- Task instructions -
List every line in this data where the string "with" occurs.

[Extracted data entries]
════════════════════
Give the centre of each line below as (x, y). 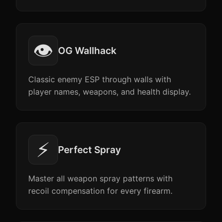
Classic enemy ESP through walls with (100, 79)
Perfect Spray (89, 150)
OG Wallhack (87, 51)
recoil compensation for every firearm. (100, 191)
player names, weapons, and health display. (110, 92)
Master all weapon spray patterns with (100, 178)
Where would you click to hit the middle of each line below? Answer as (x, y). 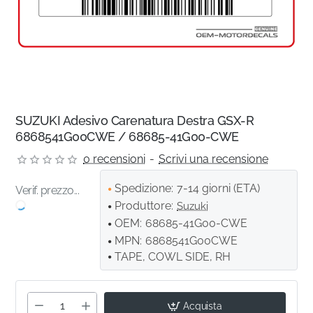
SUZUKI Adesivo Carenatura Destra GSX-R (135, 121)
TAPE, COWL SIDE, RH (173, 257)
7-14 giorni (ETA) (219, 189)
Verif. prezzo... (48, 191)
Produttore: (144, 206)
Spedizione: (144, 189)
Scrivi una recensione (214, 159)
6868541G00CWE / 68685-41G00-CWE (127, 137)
════════════════════
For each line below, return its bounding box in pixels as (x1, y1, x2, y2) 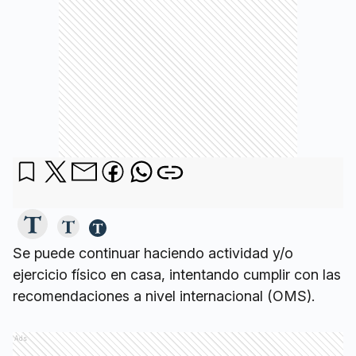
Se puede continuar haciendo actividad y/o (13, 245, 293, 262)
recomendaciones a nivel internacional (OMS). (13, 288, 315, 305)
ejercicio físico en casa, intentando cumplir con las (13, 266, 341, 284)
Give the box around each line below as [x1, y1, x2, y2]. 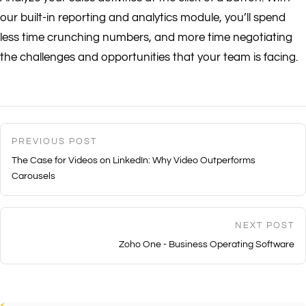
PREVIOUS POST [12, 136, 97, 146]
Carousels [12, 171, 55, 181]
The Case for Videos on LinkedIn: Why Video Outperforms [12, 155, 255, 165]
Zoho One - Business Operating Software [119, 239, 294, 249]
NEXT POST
════════════════════
- Result -
Classic enemy ESP through walls with (100, 79)
Master all weapon spray patterns with (100, 178)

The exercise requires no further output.